Emprunts toxiques : la formulation inappropriée de la circulaire sur le fonds de soutien

Publié le 05/11/2014 • Par Auteur associé • dans : A la Une finances, Billets finances

MichelKlopfer
Michel Klopfer
Le très attendu fonds de soutien pour les emprunts toxiques va devenir opérationnel dans les dernières semaines de l’année, et à ce titre les préfectures et les directions départementales des finances publiques viennent de recevoir une instruction signée par quatre ministères (Finances, Intérieur, Décentralisation et Outre-mer).

Michel Klopfer

Directeur général du cabinet Michel Klopfer

Ce n’est que l’avant dernière étape avant la mise en place effective du fonds puisque chacun attend encore la pondération des critères définis par le décret du 29 avril dernier, à savoir l’encours de dette, la capacité de désendettement, le potentiel financier et la part et la composition de la dette toxique, afin d’évaluer précisément ce qu’il pourra ou non en retirer.

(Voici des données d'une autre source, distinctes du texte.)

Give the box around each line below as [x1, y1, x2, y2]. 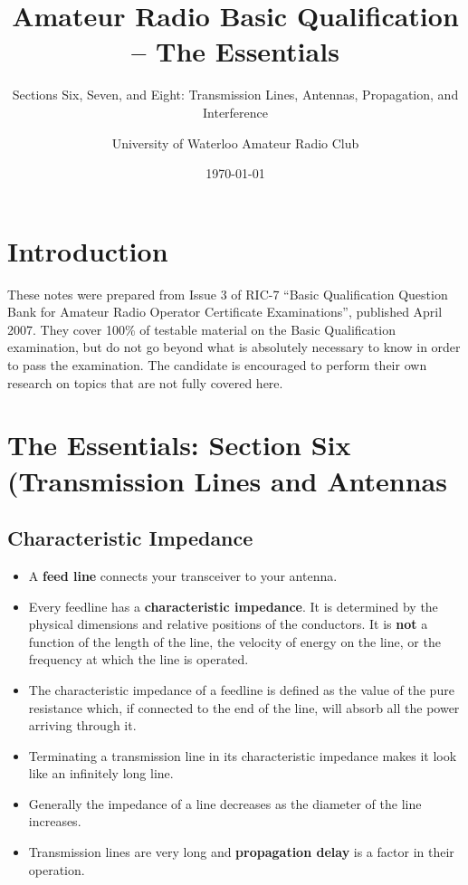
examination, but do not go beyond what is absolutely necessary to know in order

Pour nombre d’emprunteurs concernés, il y aura en fait trois choix possibles :

  • A) S’inscrire dans le fonds au titre d’un réaménagement de l’encours ;
  • B) S’inscrire dans le fonds au titre du paiement d’échéances dégradées ;
  • C) Maintenir (ou lancer) une assignation en déclinant le recours au fonds.

Aussi bien l’article 92 de la loi de finances pour 2014 que le décret du 29 avril dernier avaient prévu pour les futurs bénéficiaires du fonds, une alternative entre les solutions A et B.
« Dans une phase initiale et pour une durée limitée à trois ans à compter du dépôt de la demande, une part de cette aide peut néanmoins être versée pour faire face aux charges financières relatives à ces emprunts et instruments. A l’issue de cette phase, les collectivités territoriales ou établissements publics mentionnés au premier alinéa peuvent obtenir, dans les conditions déterminées par le Comité national d’orientation et de suivi et pour une durée de trois ans renouvelable, la poursuite du versement de l’aide jusqu’au terme des emprunts et des instruments financiers » .

Cette option pour un abondement des échéances dégradées et pour laquelle nous avions nous-même longuement plaidé auprès des Ministères en 2013 a pour avantage de coûter beaucoup moins cher aux finances publiques, puisqu’elle n’oblige pas à régler des coûts prohibitifs de volatilité aux banques de contrepartie, généralement américaines ou suisses.

Nombreux effets pervers – Or l’instruction du 22 octobre, par une formulation inappropriée, risque de rendre cette option B totalement inopérante puisqu’il y est porté que pour permettre la complétude du dossier, les collectivités demanderesses devront fournir « un projet non signé de transaction portant sur le ou les contrats éligibles au fonds de soutien (…) accompagné des montants de l’indemnité de remboursement anticipé due à l’établissement prêteur, si le remboursement était intervenu au 31 décembre 2013 et s’il était intervenu au 31 décembre 2014. » !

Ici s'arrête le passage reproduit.